ABOUT THIS TASK: In the data below, how many lines include the word "wood"? Give only the number.

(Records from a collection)
Content starts

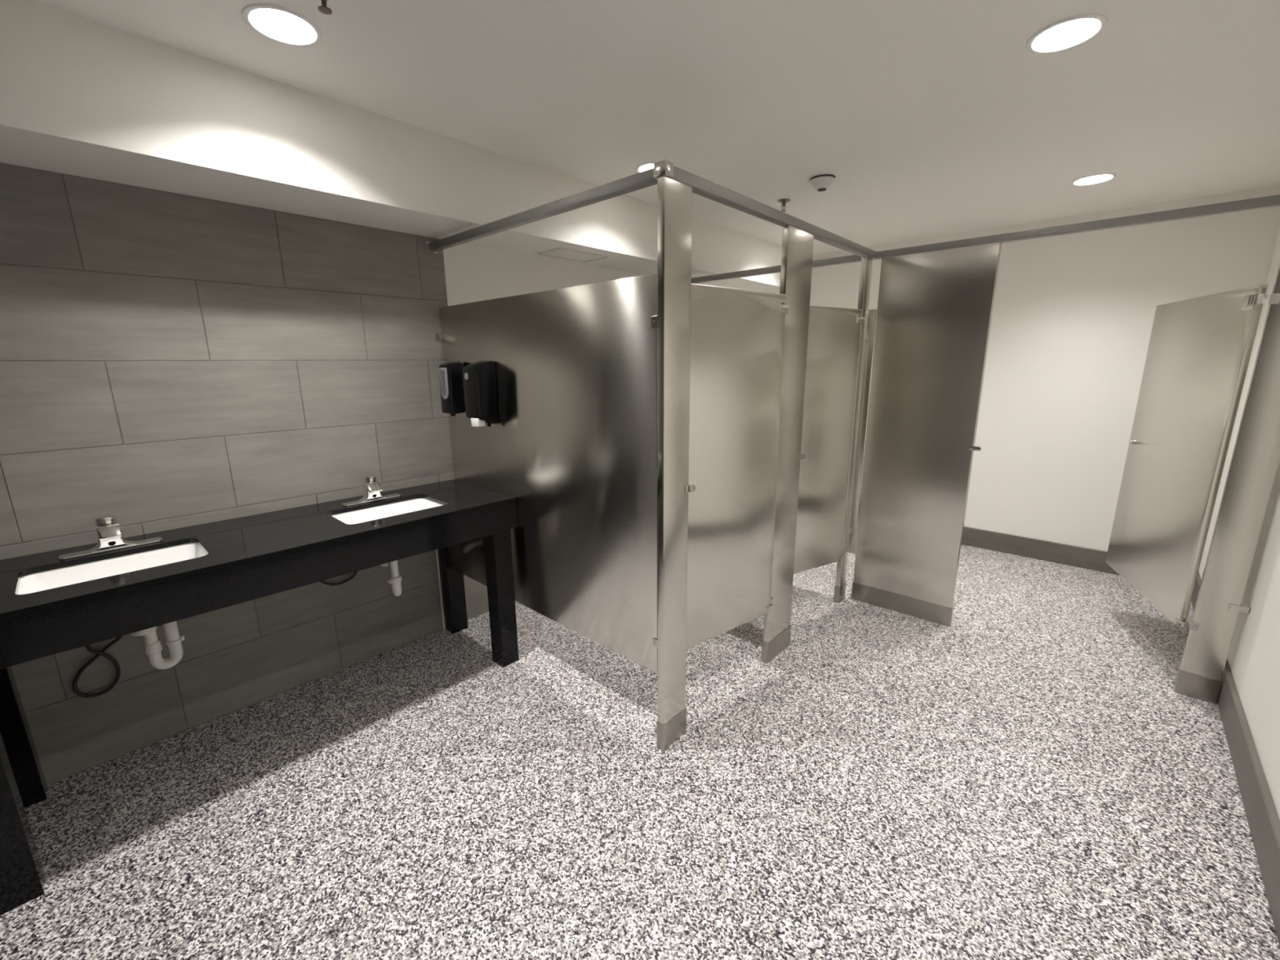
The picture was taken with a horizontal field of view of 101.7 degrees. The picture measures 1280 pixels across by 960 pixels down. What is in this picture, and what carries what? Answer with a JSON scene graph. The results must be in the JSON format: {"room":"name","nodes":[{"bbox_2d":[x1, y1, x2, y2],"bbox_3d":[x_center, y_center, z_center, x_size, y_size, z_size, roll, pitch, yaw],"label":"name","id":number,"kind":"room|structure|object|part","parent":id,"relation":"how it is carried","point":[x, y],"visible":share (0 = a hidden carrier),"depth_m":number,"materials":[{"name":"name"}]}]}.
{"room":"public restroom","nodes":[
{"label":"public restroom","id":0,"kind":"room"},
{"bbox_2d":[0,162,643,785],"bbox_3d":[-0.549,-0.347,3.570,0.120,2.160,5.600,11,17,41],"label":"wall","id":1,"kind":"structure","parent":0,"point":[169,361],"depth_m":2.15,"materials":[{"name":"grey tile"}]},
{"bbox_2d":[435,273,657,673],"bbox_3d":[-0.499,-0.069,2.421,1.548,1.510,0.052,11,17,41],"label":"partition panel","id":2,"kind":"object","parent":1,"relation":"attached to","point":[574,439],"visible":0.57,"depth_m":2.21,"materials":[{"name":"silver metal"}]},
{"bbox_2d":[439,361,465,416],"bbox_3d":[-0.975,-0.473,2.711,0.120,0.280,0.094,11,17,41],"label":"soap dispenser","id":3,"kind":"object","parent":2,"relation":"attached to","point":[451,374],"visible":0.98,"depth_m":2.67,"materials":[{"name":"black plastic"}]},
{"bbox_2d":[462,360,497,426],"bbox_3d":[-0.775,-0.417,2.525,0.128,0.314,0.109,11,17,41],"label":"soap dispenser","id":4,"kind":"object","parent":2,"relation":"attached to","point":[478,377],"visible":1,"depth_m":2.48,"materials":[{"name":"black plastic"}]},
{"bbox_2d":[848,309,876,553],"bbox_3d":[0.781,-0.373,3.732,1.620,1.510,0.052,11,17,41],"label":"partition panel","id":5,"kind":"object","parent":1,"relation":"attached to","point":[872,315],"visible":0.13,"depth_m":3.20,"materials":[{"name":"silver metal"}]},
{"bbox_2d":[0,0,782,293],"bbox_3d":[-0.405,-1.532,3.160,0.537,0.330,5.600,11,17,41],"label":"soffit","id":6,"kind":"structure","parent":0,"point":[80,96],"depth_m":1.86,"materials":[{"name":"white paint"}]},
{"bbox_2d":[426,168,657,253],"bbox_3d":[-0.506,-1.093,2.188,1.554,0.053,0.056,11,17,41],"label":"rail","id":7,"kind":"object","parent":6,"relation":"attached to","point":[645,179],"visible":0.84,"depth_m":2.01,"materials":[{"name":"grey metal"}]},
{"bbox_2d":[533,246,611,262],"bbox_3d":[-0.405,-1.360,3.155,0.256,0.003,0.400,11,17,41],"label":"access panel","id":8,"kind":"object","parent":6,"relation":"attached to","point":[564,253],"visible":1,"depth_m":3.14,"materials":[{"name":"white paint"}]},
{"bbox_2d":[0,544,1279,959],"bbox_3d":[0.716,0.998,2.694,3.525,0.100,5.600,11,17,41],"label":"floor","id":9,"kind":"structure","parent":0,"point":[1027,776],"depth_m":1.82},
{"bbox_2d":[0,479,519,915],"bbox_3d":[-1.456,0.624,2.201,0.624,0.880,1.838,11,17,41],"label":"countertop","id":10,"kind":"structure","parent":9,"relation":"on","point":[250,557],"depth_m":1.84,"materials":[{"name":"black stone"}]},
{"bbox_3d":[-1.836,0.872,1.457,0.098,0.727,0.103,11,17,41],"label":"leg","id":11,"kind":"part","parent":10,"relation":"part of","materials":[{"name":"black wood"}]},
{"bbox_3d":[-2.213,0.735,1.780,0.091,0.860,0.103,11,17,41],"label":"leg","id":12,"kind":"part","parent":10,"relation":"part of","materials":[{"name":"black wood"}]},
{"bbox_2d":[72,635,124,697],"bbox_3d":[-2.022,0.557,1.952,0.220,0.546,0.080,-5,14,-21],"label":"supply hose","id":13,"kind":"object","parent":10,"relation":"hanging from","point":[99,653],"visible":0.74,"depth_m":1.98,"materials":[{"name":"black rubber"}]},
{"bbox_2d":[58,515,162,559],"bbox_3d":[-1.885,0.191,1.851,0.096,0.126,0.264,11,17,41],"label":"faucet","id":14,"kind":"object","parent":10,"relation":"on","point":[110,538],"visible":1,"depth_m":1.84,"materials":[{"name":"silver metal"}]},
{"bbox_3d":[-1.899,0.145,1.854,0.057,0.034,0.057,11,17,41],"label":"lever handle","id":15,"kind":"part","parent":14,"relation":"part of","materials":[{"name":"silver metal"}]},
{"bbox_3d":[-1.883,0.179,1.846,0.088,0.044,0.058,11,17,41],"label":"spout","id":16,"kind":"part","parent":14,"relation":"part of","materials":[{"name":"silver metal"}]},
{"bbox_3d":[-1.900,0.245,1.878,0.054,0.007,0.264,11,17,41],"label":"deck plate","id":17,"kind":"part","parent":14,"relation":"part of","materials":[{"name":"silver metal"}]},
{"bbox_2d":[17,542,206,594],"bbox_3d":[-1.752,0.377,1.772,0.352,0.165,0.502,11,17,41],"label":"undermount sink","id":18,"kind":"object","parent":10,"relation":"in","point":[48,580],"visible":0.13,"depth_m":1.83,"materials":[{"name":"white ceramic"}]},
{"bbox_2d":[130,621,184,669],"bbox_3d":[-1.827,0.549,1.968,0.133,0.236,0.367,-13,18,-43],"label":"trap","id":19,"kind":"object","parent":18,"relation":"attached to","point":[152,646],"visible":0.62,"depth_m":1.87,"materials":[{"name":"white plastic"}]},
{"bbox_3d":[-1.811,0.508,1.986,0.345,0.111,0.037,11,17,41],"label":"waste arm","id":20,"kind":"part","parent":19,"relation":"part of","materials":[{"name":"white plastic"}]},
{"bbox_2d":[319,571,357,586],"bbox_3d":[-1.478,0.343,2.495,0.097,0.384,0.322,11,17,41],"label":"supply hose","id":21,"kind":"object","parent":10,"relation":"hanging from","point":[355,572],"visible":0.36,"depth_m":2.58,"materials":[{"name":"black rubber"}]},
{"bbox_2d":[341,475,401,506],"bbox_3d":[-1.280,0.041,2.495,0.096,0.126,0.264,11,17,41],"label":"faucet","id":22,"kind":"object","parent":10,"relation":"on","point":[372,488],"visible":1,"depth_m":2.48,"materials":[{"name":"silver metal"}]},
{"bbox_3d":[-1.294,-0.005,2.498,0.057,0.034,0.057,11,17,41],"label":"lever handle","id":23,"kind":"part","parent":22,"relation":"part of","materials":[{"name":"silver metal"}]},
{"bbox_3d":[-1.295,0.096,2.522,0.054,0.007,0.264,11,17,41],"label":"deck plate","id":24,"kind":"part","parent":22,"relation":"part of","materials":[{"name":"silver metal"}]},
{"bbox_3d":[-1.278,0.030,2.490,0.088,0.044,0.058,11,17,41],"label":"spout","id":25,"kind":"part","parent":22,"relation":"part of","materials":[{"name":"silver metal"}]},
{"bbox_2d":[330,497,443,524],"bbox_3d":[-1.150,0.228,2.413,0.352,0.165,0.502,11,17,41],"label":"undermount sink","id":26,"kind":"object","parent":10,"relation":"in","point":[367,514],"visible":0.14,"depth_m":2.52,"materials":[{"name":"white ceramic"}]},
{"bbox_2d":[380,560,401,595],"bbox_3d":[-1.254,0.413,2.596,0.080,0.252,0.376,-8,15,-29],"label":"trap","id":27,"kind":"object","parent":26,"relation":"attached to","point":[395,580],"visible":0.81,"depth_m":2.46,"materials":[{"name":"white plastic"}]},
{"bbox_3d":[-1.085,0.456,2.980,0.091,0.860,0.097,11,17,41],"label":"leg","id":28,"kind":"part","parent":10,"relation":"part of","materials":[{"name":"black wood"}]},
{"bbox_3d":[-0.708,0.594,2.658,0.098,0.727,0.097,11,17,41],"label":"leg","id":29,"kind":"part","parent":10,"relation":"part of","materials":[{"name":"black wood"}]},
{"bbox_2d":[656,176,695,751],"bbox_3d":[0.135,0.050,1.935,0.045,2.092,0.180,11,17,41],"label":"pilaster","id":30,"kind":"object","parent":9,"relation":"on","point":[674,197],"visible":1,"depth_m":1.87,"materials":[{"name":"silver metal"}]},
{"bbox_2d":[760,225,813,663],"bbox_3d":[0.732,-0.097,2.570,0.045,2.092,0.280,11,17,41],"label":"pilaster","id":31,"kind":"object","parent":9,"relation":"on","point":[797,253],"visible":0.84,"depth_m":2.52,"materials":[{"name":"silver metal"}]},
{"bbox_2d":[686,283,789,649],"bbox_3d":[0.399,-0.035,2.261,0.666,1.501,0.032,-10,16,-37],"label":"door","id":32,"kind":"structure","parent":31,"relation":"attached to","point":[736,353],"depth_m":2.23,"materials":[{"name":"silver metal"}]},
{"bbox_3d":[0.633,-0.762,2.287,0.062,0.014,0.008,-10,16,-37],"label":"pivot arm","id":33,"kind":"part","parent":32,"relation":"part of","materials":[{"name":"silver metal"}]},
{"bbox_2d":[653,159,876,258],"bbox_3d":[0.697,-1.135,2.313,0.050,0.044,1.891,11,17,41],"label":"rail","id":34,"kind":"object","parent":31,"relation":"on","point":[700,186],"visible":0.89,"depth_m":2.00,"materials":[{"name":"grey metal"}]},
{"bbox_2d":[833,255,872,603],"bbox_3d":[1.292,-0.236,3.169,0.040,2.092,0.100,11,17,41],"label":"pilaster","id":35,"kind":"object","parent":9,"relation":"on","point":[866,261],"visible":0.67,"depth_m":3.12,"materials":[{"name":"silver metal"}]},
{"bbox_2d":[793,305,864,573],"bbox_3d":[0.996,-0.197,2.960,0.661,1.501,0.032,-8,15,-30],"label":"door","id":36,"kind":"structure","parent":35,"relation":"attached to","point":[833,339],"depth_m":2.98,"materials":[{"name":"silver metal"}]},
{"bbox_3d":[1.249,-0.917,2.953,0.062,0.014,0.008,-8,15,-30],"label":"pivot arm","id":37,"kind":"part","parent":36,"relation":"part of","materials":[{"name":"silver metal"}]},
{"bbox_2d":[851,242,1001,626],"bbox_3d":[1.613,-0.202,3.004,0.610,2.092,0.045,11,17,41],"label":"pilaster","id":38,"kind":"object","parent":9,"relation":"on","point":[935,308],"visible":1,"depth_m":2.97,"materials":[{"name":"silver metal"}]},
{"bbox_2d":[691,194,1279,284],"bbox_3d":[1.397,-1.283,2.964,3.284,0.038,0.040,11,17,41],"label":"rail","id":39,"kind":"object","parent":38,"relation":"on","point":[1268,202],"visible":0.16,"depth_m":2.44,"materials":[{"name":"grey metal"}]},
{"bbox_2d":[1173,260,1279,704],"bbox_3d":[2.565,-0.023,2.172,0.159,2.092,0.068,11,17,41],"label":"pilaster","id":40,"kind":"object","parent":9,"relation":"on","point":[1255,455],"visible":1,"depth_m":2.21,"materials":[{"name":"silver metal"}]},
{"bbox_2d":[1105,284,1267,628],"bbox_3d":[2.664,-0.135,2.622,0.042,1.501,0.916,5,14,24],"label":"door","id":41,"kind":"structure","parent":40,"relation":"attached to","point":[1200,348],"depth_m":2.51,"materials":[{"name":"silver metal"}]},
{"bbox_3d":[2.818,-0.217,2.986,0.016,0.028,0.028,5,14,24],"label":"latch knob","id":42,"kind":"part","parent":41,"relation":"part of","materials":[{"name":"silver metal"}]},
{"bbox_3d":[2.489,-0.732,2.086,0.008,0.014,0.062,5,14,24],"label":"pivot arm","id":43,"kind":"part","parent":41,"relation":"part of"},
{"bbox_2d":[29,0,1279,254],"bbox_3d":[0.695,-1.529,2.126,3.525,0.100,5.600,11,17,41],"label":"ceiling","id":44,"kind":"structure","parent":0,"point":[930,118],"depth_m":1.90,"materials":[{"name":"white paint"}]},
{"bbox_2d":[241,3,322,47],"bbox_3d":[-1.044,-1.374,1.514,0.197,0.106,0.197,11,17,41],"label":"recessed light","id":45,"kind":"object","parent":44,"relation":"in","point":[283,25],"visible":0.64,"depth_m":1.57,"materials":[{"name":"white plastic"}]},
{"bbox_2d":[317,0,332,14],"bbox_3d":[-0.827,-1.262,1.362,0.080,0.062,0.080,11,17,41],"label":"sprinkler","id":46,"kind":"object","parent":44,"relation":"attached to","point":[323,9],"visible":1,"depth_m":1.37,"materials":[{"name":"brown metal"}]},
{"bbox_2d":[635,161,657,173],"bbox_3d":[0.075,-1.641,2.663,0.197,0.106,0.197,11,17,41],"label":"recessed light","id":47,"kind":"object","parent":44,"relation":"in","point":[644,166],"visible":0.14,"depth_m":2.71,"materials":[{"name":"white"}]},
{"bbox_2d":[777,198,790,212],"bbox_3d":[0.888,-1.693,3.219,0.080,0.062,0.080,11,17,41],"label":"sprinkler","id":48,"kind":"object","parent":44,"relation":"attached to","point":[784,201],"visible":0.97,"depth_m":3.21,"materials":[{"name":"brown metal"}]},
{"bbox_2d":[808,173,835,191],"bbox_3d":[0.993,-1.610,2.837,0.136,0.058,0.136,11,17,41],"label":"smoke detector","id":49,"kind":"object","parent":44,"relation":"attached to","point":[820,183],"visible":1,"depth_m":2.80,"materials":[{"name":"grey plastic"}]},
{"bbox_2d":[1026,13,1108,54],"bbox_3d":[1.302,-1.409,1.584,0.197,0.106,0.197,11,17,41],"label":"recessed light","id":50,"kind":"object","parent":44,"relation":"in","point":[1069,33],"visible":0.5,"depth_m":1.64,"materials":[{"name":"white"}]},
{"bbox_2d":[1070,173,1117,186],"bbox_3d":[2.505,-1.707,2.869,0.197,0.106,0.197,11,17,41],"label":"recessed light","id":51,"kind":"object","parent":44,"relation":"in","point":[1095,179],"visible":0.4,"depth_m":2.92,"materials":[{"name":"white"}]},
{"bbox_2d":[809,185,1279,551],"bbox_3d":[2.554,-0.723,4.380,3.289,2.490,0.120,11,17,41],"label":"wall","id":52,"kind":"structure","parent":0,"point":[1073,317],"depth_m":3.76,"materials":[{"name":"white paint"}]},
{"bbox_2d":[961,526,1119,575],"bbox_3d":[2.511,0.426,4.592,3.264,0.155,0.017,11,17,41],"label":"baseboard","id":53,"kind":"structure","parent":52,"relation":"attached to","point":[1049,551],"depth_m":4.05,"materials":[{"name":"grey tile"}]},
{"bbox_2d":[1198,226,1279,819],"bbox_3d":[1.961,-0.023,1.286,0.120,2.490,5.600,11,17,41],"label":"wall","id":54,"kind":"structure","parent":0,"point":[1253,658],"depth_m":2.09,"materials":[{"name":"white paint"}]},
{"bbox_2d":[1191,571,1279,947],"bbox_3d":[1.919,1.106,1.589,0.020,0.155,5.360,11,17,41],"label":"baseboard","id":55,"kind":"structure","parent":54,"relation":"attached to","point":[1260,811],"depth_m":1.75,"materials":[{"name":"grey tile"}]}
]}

Content ends

THE COMPLETED TASK: 4